People can become "addicted" in a sense to love/sex/romance/relationship/drama <insert drug of choice here.>

 

Their role or drug of choice don't define the addiction. Someone can be a monogamous married person and be a love addict to their spouse. An OW/M might not be an addict at all. And I don't believe once an addict, always an addict. It is something that might come and go. Sadly, the grip of it can be long lasting.

 

I prefer to leave the word "addiction" to be a self-diagnosis, not a clinical one, nor one that should be used to label and judge others.

 

One of the ways I define addiction in this context to be something that kicks in (may or may not always be present) when you can feel a compulsive element at play. For example, when a person knows that they shouldn't contact someone, but is irresistably compelled to make that call, and also suffers the predictable consequences as a result. Anyone who's acted compulsively knows what I mean.

 

Another way I define addiction has to do with the severity of withdrawal that occurs when one does NOT follow through on the compulsion. I'm not talking normal sadness and craving. I'm talking the panic attacts, suicidal thoughts, etc. that are blown completely out of proportion.

 

One of the hallmarks of addictive substances is that they provide a certain kind of intensity. I agree that it's biochemical and also pwychological. But even more complicated than others have mentioned.

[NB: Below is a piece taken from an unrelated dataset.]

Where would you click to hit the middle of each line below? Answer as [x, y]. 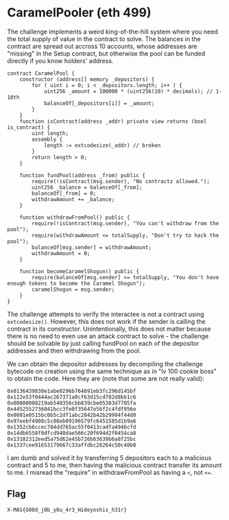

  • One might already have a biochemical imbalance that creates a craving for the feelings.
  • One might start out normally, then get a biochemical surge that feels amazing, but then creates an imbalance that creates a craving.
  • One might start out with low self-esteem and get hooked on the validation and good feelings of the "drug."
  • One might start out pretty normal, get hooked on the validation and good feelings, and END UP WITH low self-esteem.

One of the best books I ever read, is this one:

"Facing Love Addiction" by Pia Melody.

 

10 years ago, I was in a relationship with a guy who alternated between sweeping me off my feet, then abandoning me (breaking up according to his moods and/or cheating on me.) I knew the relationship was making me CRAZY. I was an emotional roller coaster. Found myself spying on his computer to catch him cheating (rather than just leaving because my gut told me he was lying.) I was euphoric when with him. Suicidal without him. And knowing all this, I COULD NOT LEAVE AND MAKE IT STICK.

 

That book and attending Sex & Love Addicts Anonymous helped me to break free. I was a sex and love addict. I got better and was nicely recovered for many years.

 

My recent relationship (which was an affair) had a lot of those addictive elements:

 

We were a perfect match on passion, sex, romance, friendship, intellect, social standing--all the good matches you want from a partnership. Wow. That in itself is so rare. Of course I wanted more!

 

We were also a match on our shadow sides: he would pursue me intensely, promise me "happily ever after," all the things I most want to hear, so much so that I overlooked that he wasn't able to deliver what he was promising. He wanted to make sure I was hooked, and I was.

 

He also seems to be addicted to me. I can't really diagnose him, but he had never had the kind of intensity with anyone else he had with me.

 

I'm not sure if the fact that I got involved with someone who was not really separated from his wife means I'm acting out addictively. To be sure, I've never cheated on a partner, nor been with someone who was in another relationship. I really just wanted love, and naively believed he was further along in his uncoupling than he was. However, I sure as hell got hooked on all the intensity between us. And while I didn't get so crazy that I couldn't reinsert proper boundaries, letting go is a bitch. I'm crashing pretty hard.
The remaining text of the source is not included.